We offer multiple approaches to connecting the SCW Trust Agent to your Git-based source code management tool. Each approach has its benefits and limitations, and we can help you make a decision based on your organization’s specific environment and policies.
All approaches store commit metadata only, including:
- Commit author name
- Commit author email address
- Timestamp of commit
- List of file extensions modified in the commit
- List of programming languages and frameworks associated with the commit based on the modified files
This summary data is stored by the SCW Trust Agent for the purposes of generating dashboards and reports, and to perform automation actions such as optimizing your Secure Code Warrior learning pathways or applying your configured policy.
Source code is inspected to facilitate accurate framework detection but is never stored. Only the results of the analysis is stored in the form of file extension or language and framework lists as described above.
On-Premises
This approach provides a combination of flexibility and risk mitigation by running a container within your environment that is configured and managed by your team. This offsets the risk of having a third party platform connected directly to your source code management tool.
The On-Premises Container is configurable and can work with both cloud-based and on-premises source code management platforms. The On-Premises Container can be run at a regular frequency to automatically connect to designated repositories and push summarised data back to the SCW Trust Agent. At no point does your organization’s source code, or keys to access your organization’s source code, leave your environment under this approach.
- We have published the On-Premises Docker image at
ghcr.io/securecodewarrior/trust-agent:1
- The On-Premises Docker image can be run in your container platform of choice, e.g. Docker, Kubernetes, etc, or within your CI pipeline with Docker container support
- Our customers typically use one of the following three deployment approaches:
-
Run the container within each repository's CI pipeline - This approach typically requires a common CI project or workflow to be shared by all your repositories to be scalable but if this is available, it provides a neat solution to configure the container for all repositories so that they individually run the container to import data. The specific method will depend heavily on the CI approach and tooling adopted by your organization - the only requirement is that the CI tooling has Docker container support.
-
Run the container centrally in your organization's container platform - This approach allows the container configuration and execution to be managed from a single point, where it is configured to connect to all your Git platforms and batch import data from all repositories in bulk. However, container disk space and network bandwidth can potentially be an issue if there are a large number of repositories or if the repositories are large in size. A persistent file system volume for the container is recommended to reduce disk space usage and to limit network traffic to commit deltas. The
WORKDIR
environment variable described below allows you to specify the persistent mounted volume as the container working directory. - Run the container on a schedule from a laptop or workstation - This is usually the simplest approach but requires the individual's laptop or workstation to be available to continue running regular imports. It can be run adhoc on a manual schedule or automated using a tool such as cron or task scheduler.
-
Run the container within each repository's CI pipeline - This approach typically requires a common CI project or workflow to be shared by all your repositories to be scalable but if this is available, it provides a neat solution to configure the container for all repositories so that they individually run the container to import data. The specific method will depend heavily on the CI approach and tooling adopted by your organization - the only requirement is that the CI tooling has Docker container support.

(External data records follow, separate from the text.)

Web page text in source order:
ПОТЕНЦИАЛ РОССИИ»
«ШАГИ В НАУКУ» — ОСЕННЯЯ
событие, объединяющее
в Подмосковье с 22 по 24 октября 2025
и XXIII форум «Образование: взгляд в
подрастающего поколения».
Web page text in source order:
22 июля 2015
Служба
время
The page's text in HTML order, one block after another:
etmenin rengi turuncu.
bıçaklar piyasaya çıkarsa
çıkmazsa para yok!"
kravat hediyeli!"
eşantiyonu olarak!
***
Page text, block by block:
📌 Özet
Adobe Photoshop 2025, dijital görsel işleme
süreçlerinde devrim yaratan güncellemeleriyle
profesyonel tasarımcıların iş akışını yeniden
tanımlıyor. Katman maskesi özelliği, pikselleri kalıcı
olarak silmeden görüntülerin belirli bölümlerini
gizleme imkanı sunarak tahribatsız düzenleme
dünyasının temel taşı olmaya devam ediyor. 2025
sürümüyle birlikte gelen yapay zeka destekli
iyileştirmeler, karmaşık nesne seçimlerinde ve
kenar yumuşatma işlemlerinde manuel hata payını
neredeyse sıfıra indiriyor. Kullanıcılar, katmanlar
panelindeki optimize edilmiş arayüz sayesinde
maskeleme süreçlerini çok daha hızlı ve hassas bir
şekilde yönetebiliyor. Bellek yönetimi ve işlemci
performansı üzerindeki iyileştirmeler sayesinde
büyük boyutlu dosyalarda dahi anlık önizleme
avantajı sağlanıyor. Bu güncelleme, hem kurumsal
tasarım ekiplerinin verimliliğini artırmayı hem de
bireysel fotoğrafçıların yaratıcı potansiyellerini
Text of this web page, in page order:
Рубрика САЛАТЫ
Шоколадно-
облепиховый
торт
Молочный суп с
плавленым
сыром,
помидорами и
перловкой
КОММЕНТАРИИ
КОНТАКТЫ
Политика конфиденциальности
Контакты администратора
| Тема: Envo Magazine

- The container must be configured with:
- Network connectivity to your Git repositories via HTTPS
- Network connectivity to subdomains under prod.securecodewarrior.com
- Sufficient disk space for cloning your Git repositories
- Note a persistent volume can be mounted so that each container run is an incremental pull rather than a full repository clone. The
WORKDIR
environment variable described below allows you to specify the persistent mounted volume as the container working directory.

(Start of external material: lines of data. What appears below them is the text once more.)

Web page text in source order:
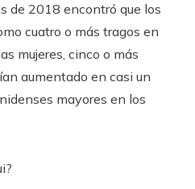
de 2018 encontró que los
cuatro o más tragos en
mujeres, cinco o más
aumentado en casi un
mayores en los
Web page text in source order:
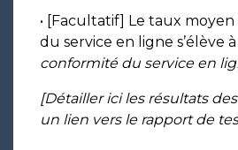
• [Facultatif] Le taux
du service en ligne s’élève
conformité du service en
[Détailler ici les résultats
un lien vers le rapport de
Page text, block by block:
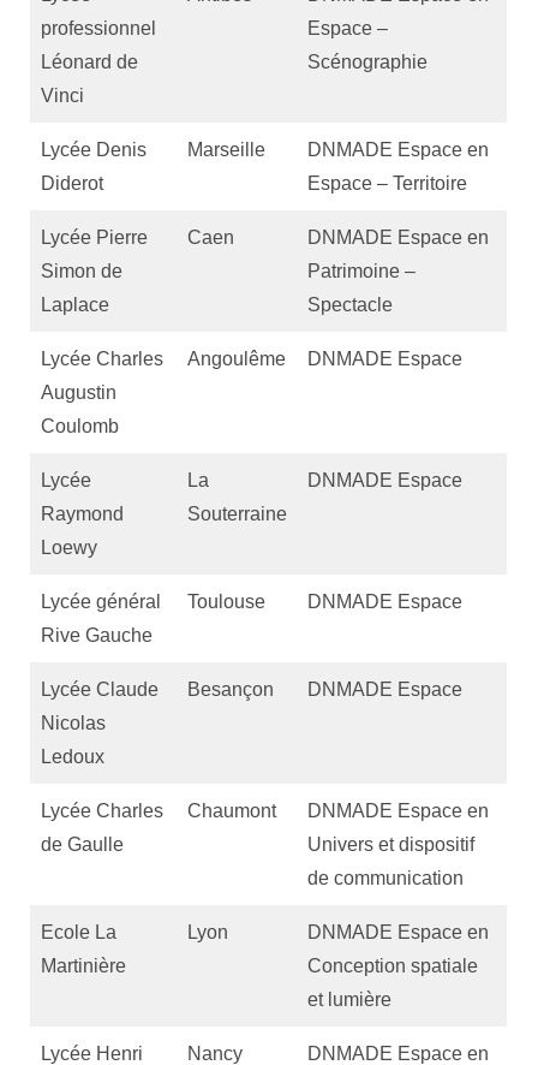
professionnel
Léonard de
Vinci
Espace –
Scénographie
Lycée Denis
Diderot
Marseille
DNMADE Espace en
Espace – Territoire
Lycée Pierre
Simon de
Laplace
Caen
DNMADE Espace en
Patrimoine –
Spectacle
Lycée Charles
Augustin
Coulomb
Angoulême DNMADE Espace
Lycée
Raymond
Loewy
La
Souterraine
DNMADE Espace
Lycée général
Rive Gauche
Toulouse DNMADE Espace
Lycée Claude
Nicolas
Ledoux
Besançon DNMADE Espace
Lycée Charles
de Gaulle
Chaumont
DNMADE Espace en
Univers et dispositif
de communication
Ecole La
Martinière
Lyon
DNMADE Espace en
Conception spatiale
et lumière
Lycée Henri
Nancy
DNMADE Espace en
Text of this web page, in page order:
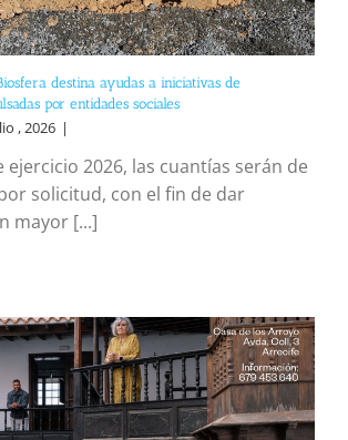
destina ayudas a iniciativas de
por entidades sociales
, 2026 |
ejercicio 2026, las cuantías serán de
solicitud, con el fin de dar
mayor [...]
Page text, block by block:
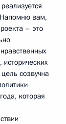
Напомню вам,
– это
созвучна
которая
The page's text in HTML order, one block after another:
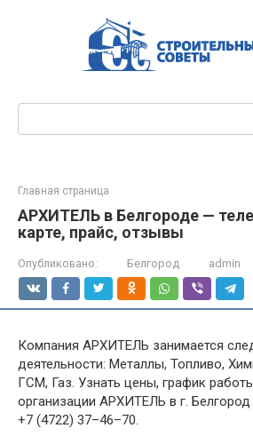
Главная страница
АРХИТЕЛЬ в Белгороде —
карте, прайс, отзывы
Опубликовано: Белгород admin
Компания АРХИТЕЛЬ занимается
деятельности: Металлы, Топливо,
ГСМ, Газ. Узнать цены, график
организации АРХИТЕЛЬ в г.
+7 (4722) 37–46–70.

- Note a persistent volume can be mounted so that each container run is an incremental pull rather than a full repository clone. The
- The following environment variables must be passed to the container when run:
-
SCW_API_KEY
- Your SCW Admin API key. Follow this guide to create your Admin API key. -
SCW_API_URL
- Your SCW API endpoint URL. Please head to Trust Agent Configuration > Git Connections > Add Provider > On-Premises > Setup Details for your specific endpoint URL. An example is shown below:REPO_URLS
- A comma separated list of Git repository URLs with no spaces. e.g.https://git.local/projects/project1.git,https://git2.internal/projects/projectX.git
- Please note currently only HTTPS Git repository URLs are supported, e.g.
- An alternate method to providing credentials in the URL is provided - please see below.

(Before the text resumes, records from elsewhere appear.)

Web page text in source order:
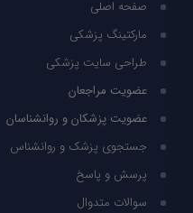
صفحه اصلی
مارکتینگ پزشکی
طراحی سایت پزشکی
عضویت مراجعان
عضویت پزشکان و روانشناسان
جستجوی پزشک و روانشناس
پرسش و پاسخ
سوالات متدوال
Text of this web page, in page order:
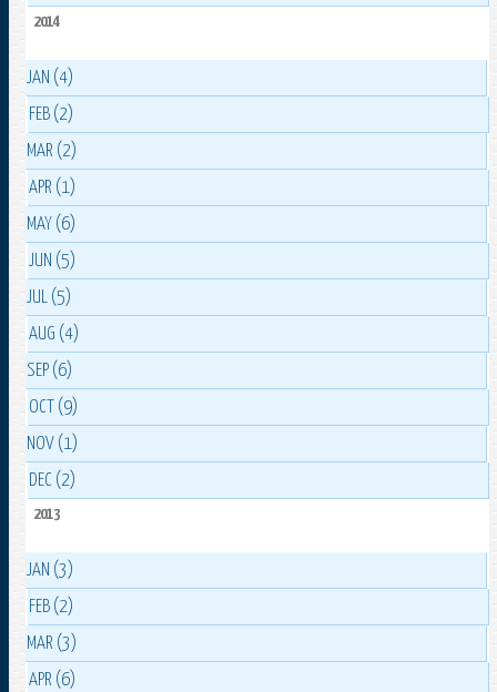
2014
JAN (4)
FEB (2)
MAR (2)
APR (1)
MAY (6)
JUN (5)
JUL (5)
AUG (4)
SEP (6)
OCT (9)
NOV (1)
DEC (2)
2013
JAN (3)
FEB (2)
MAR (3)
APR (6)

- This environment variable can be omitted if repository autodiscovery (see below) is being used.
-
- The following environment variables are optional and can be passed to the container when run to control specific behaviour:
-
GIT_USERNAME
- An alternate method for providing credentials. This allows you to specify the username that will be passed to the repository during authentication.- Note: This will pass the same set of credentials to all repositories listed in
REPO_URLS
. If different credentials are required for different repositories, a separate container run will be needed for each set of credentials.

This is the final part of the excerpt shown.